3. Is this the first time you have seen photos from a shoot of yours go viral and be featured in major international publications?

I have had a few photographs of musicians that I have taken in major international publications before, and my Vitiligo series was shared a bit on Instagram, but this is the first time I have seen photos from a shoot go viral and SO VIRAL! I am thrilled Christa and her story are getting featured in so many publications all over the world (CBC, Huffington Post, Daily Mail, Yahoo, Independent etc.). People are really being inspired by her, her bravery, and her beauty. Christa is one of the strongest and most inspiring people I have ever met. It’s so great the world is getting to know her spirit.

4. What has this level of attention been like for you as the photographer?

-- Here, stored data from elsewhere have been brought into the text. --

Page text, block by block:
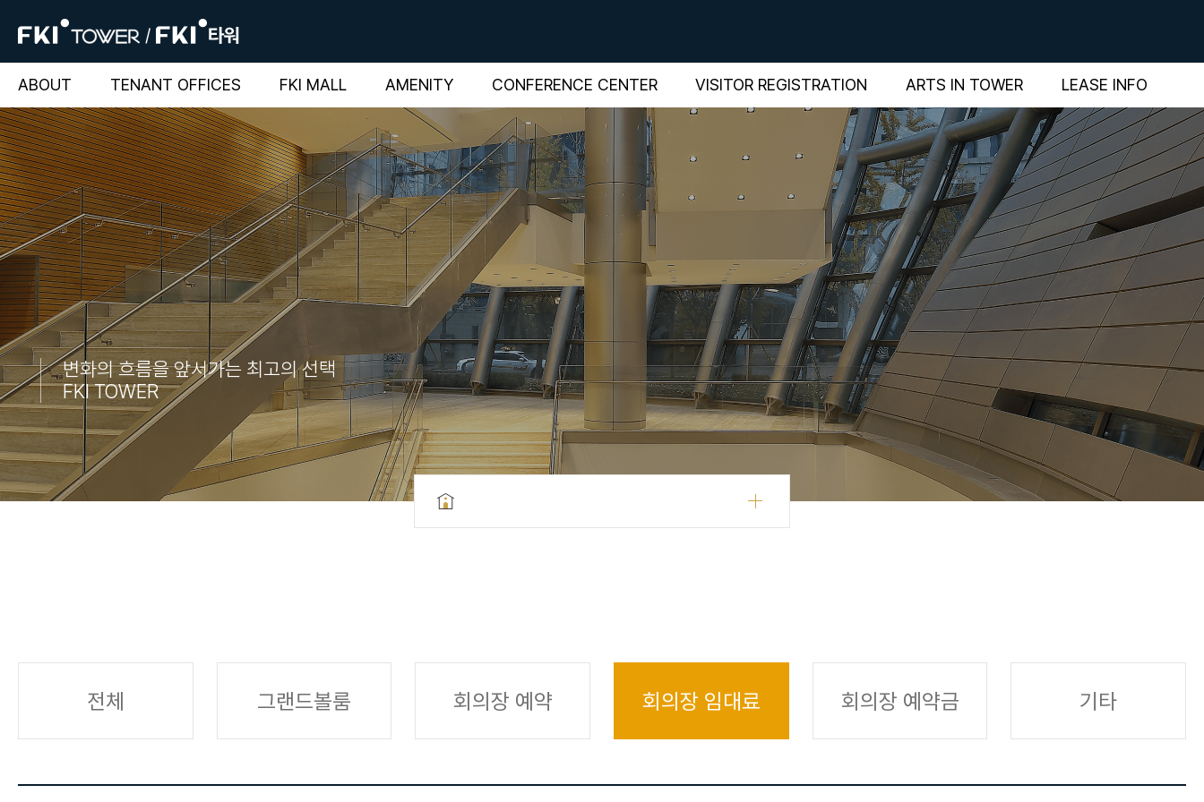
ABOUT TENANT OFFICES FKI MALL AMENITY CONFERENCE CENTER VISITOR REGISTRATION ARTS IN TOWER LEASE INFO
변화의 흐름을 앞서가는 최고의 선택
FKI TOWER
전체 그랜드볼룸 회의장 예약 회의장 임대료 회의장 예약금 기타
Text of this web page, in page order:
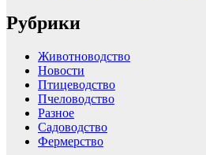
Рубрики
Животноводство
Новости
Птицеводство
Пчеловодство
Разное
Садоводство
Фермерство
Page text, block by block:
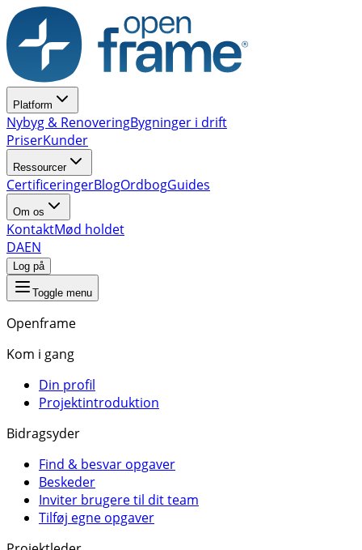
Platform
Nybyg & RenoveringBygninger i drift
PriserKunder
Ressourcer
CertificeringerBlogOrdbogGuides
Om os
KontaktMød holdet
DAEN
Log på
Toggle menu
Openframe
Kom i gang
Din profil
Projektintroduktion
Bidragsyder
Find & besvar opgaver
Beskeder
Inviter brugere til dit team
Tilføj egne opgaver
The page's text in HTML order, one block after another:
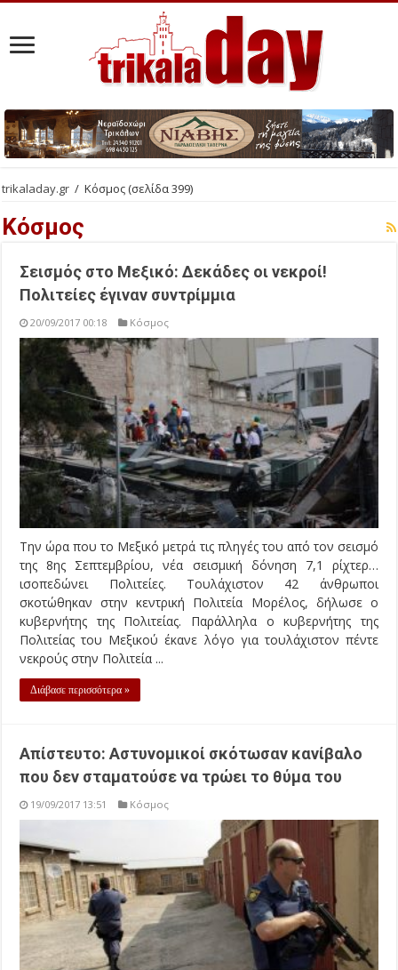
trikaladay.gr / Κόσμος(σελίδα 399)
Κόσμος
Σεισμός στο Μεξικό: Δεκάδες οι νεκροί!
Πολιτείες έγιναν συντρίμμια
20/09/2017 00:18 Κόσμος
Την ώρα που το Μεξικό μετρά τις πληγές του από τον σεισμό
της 8ης Σεπτεμβρίου, νέα σεισμική δόνηση 7,1 ρίχτερ…
ισοπεδώνει Πολιτείες. Τουλάχιστον 42 άνθρωποι
σκοτώθηκαν στην κεντρική Πολιτεία Μορέλος, δήλωσε ο
κυβερνήτης της Πολιτείας. Παράλληλα ο κυβερνήτης της
Πολιτείας του Μεξικού έκανε λόγο για τουλάχιστον πέντε
νεκρούς στην Πολιτεία ...
Διάβασε περισσότερα »
Aπίστευτο: Αστυνομικοί σκότωσαν κανίβαλο
που δεν σταματούσε να τρώει το θύμα του
19/09/2017 13:51 Κόσμος

The attention has been very positive. I have had some really nice messages and comments from people online. Christa and I have both had messages from people all over the world asking to share the photos. It feels amazing to be a part of such a wonderful story.

5. Who’s been the worst publication for giving you photo credits? Should we shame them? 🙂

I’ve been very lucky with that and am almost always credited 🙂

6. Has the attention given to these photos created any new opportunities for you as a photographer?

Yes! I have started getting messages about doing maternity photos, which I am very excited to try more of. I have only done a few maternity photo shoots so far: Christa’s and some for my friends and family.

7. What do you hope comes out of the incredible visibility these photos have received?

I hope that people see Christa’s strength and beauty and take a moment to recognize the beauty in themselves and others.